▶ WORK REQUEST:
Pull each line containing "calculated" out of the data and copy it.

[Source data]
======

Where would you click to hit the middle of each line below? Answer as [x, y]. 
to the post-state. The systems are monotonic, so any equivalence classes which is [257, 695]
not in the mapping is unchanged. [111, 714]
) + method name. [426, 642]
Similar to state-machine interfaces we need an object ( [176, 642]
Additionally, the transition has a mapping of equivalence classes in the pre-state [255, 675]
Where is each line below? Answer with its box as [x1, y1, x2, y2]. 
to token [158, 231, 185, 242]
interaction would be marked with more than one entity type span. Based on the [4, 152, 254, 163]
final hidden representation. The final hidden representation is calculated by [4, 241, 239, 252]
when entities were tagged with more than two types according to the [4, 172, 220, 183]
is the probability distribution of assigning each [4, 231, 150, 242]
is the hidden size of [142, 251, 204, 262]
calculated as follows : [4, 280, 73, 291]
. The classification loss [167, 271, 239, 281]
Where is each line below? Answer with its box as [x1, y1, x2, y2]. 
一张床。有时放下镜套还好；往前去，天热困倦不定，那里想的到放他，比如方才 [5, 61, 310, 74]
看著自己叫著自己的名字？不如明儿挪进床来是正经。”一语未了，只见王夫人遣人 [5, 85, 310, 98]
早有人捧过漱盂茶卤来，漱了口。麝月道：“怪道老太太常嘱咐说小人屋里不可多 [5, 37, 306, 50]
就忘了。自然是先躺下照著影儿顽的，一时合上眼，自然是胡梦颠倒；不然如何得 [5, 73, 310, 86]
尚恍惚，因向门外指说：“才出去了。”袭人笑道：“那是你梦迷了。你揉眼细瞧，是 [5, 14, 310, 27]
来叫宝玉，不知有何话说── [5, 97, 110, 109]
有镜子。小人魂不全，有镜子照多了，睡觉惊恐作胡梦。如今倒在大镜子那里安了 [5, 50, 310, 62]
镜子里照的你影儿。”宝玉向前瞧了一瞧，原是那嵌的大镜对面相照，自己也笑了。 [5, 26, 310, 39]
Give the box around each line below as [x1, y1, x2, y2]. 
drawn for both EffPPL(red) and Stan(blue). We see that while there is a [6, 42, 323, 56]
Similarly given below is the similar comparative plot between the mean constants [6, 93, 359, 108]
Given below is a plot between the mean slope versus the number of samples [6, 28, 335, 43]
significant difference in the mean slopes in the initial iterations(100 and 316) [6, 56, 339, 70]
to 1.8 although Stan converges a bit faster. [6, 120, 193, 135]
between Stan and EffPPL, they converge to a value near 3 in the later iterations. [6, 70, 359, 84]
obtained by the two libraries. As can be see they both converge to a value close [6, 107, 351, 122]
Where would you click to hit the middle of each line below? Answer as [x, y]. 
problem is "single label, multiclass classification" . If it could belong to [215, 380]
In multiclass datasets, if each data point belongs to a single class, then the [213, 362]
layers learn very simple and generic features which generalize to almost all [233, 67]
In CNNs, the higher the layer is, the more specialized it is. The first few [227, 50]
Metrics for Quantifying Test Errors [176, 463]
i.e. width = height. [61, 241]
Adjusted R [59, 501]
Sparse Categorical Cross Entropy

======

▶ EXERCISE ANSWER:
final hidden representation. The final hidden representation is calculated by [4, 241, 239, 252]
calculated as follows : [4, 280, 73, 291]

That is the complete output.